(Stored items)
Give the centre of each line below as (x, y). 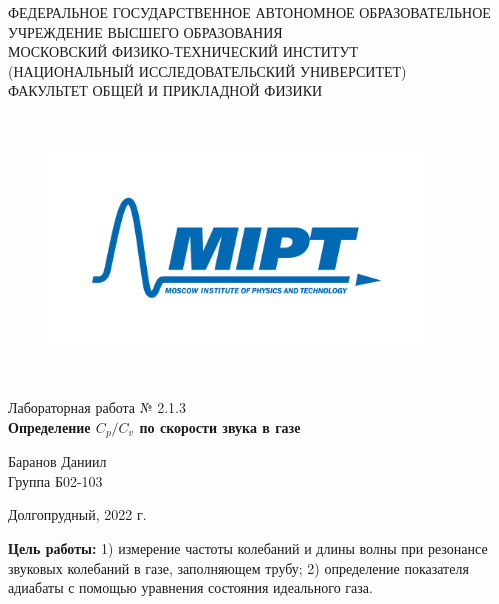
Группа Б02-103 (55, 480)
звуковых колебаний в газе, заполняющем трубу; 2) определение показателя (238, 567)
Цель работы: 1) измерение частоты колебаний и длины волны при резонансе (248, 547)
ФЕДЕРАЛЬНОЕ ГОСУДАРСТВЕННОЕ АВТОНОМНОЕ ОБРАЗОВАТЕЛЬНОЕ (249, 12)
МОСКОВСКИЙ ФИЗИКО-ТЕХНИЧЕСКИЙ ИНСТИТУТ (183, 51)
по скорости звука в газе (220, 426)
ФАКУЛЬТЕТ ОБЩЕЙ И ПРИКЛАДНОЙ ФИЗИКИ (165, 90)
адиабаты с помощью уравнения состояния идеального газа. (190, 587)
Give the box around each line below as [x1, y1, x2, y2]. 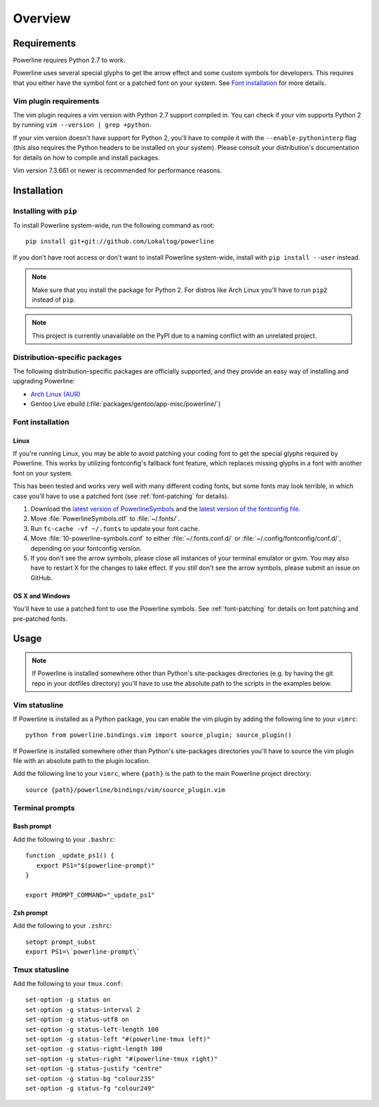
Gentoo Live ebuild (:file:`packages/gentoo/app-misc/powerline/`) [30, 399, 221, 408]
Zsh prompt [13, 908, 48, 917]
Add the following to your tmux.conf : [13, 980, 123, 988]
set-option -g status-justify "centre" [25, 1065, 163, 1073]
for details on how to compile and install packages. [13, 153, 161, 162]
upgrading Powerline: [13, 377, 75, 385]
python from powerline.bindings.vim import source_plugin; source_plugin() [25, 731, 292, 739]
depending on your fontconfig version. [30, 544, 142, 552]
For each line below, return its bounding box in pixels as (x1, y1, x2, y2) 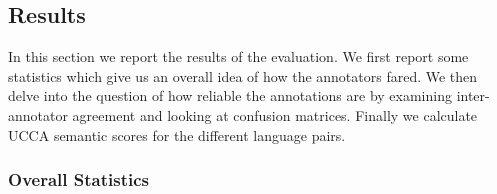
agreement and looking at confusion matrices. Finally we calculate (72, 104, 478, 125)
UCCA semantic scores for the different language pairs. (8, 124, 346, 145)
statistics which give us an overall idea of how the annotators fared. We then (8, 65, 478, 86)
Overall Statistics (8, 167, 149, 192)
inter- (456, 85, 490, 106)
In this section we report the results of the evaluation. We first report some (8, 46, 469, 67)
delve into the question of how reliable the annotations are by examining (8, 85, 452, 106)
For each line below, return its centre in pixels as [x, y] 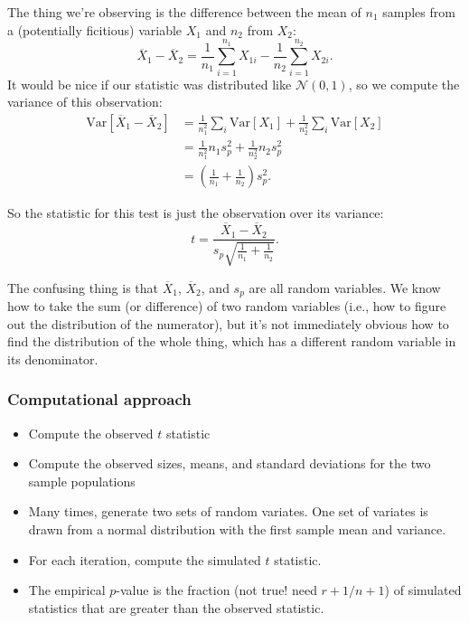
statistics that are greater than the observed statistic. [176, 607]
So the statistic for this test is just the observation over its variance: [196, 213]
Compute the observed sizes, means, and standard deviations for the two [230, 463]
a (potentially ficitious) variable [95, 29]
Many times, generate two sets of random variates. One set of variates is [228, 511]
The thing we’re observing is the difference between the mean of [184, 12]
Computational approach [99, 399]
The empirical [67, 590]
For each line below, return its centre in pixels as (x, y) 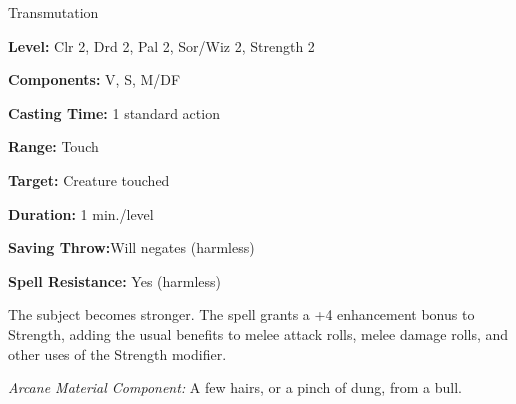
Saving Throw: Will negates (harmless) (131, 247)
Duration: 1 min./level (81, 213)
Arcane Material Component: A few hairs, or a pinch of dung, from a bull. (235, 387)
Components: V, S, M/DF (94, 79)
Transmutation (53, 12)
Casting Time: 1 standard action (114, 112)
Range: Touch (53, 146)
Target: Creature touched (89, 179)
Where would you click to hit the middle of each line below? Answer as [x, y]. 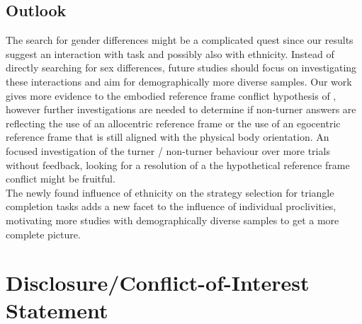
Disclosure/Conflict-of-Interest [158, 283]
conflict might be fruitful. [61, 179]
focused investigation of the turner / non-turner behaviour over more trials [168, 150]
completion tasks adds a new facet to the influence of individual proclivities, [171, 206]
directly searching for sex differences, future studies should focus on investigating [181, 68]
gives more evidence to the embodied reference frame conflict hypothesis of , [171, 95]
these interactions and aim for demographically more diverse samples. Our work [179, 81]
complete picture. [43, 234]
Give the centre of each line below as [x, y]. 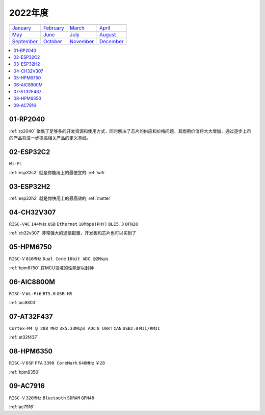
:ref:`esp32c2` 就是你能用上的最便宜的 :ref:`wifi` [57, 173]
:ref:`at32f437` [24, 337]
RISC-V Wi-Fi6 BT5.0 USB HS [41, 294]
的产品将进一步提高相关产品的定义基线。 [50, 138]
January [22, 28]
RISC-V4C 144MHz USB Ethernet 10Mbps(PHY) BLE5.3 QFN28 [74, 224]
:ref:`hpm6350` [25, 372]
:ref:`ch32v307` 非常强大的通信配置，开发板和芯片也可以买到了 [73, 233]
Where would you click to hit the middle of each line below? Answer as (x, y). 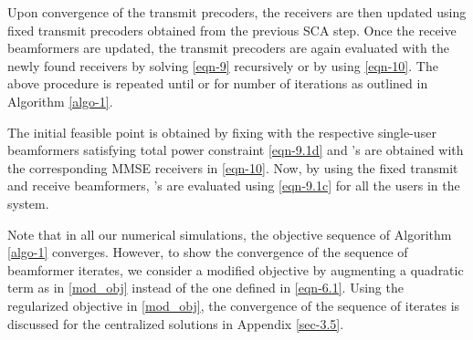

_Exercise details:_ Every record must be transcribed faithfully, with no picture carried over.

_The answer:_
Give the centre of each line below as (x, y). 
Группа Б02-103 (55, 480)
звуковых колебаний в газе, заполняющем трубу; 2) определение показателя (238, 567)
Цель работы: 1) измерение частоты колебаний и длины волны при резонансе (248, 547)
ФЕДЕРАЛЬНОЕ ГОСУДАРСТВЕННОЕ АВТОНОМНОЕ ОБРАЗОВАТЕЛЬНОЕ (249, 12)
МОСКОВСКИЙ ФИЗИКО-ТЕХНИЧЕСКИЙ ИНСТИТУТ (183, 51)
по скорости звука в газе (220, 426)
ФАКУЛЬТЕТ ОБЩЕЙ И ПРИКЛАДНОЙ ФИЗИКИ (165, 90)
адиабаты с помощью уравнения состояния идеального газа. (190, 587)
Give the box around each line below as [x1, y1, x2, y2]. 
Gentoo Live ebuild (:file:`packages/gentoo/app-misc/powerline/`) [30, 399, 221, 408]
Zsh prompt [13, 908, 48, 917]
Add the following to your tmux.conf : [13, 980, 123, 988]
set-option -g status-justify "centre" [25, 1065, 163, 1073]
for details on how to compile and install packages. [13, 153, 161, 162]
upgrading Powerline: [13, 377, 75, 385]
python from powerline.bindings.vim import source_plugin; source_plugin() [25, 731, 292, 739]
depending on your fontconfig version. [30, 544, 142, 552]
For each line below, return its bounding box in pixels as (x1, y1, x2, y2) 
agreement and looking at confusion matrices. Finally we calculate (72, 104, 478, 125)
UCCA semantic scores for the different language pairs. (8, 124, 346, 145)
statistics which give us an overall idea of how the annotators fared. We then (8, 65, 478, 86)
Overall Statistics (8, 167, 149, 192)
inter- (456, 85, 490, 106)
In this section we report the results of the evaluation. We first report some (8, 46, 469, 67)
delve into the question of how reliable the annotations are by examining (8, 85, 452, 106)
For each line below, return its centre in pixels as [x, y] 
statistics that are greater than the observed statistic. [176, 607]
So the statistic for this test is just the observation over its variance: [196, 213]
Compute the observed sizes, means, and standard deviations for the two [230, 463]
a (potentially ficitious) variable [95, 29]
Many times, generate two sets of random variates. One set of variates is [228, 511]
The thing we’re observing is the difference between the mean of [184, 12]
Computational approach [99, 399]
The empirical [67, 590]
For each line below, return its centre in pixels as (x, y) 
Saving Throw: Will negates (harmless) (131, 247)
Duration: 1 min./level (81, 213)
Arcane Material Component: A few hairs, or a pinch of dung, from a bull. (235, 387)
Components: V, S, M/DF (94, 79)
Transmutation (53, 12)
Casting Time: 1 standard action (114, 112)
Range: Touch (53, 146)
Target: Creature touched (89, 179)
Where would you click to hit the middle of each line below? Answer as [x, y]. 
Disclosure/Conflict-of-Interest [158, 283]
conflict might be fruitful. [61, 179]
focused investigation of the turner / non-turner behaviour over more trials [168, 150]
completion tasks adds a new facet to the influence of individual proclivities, [171, 206]
directly searching for sex differences, future studies should focus on investigating [181, 68]
gives more evidence to the embodied reference frame conflict hypothesis of , [171, 95]
these interactions and aim for demographically more diverse samples. Our work [179, 81]
complete picture. [43, 234]
Give the centre of each line below as [x, y]. 
:ref:`esp32c2` 就是你能用上的最便宜的 :ref:`wifi` [57, 173]
:ref:`at32f437` [24, 337]
RISC-V Wi-Fi6 BT5.0 USB HS [41, 294]
的产品将进一步提高相关产品的定义基线。 [50, 138]
January [22, 28]
RISC-V4C 144MHz USB Ethernet 10Mbps(PHY) BLE5.3 QFN28 [74, 224]
:ref:`hpm6350` [25, 372]
:ref:`ch32v307` 非常强大的通信配置，开发板和芯片也可以买到了 [73, 233]
Where would you click to hit the middle of each line below? Answer as (x, y). 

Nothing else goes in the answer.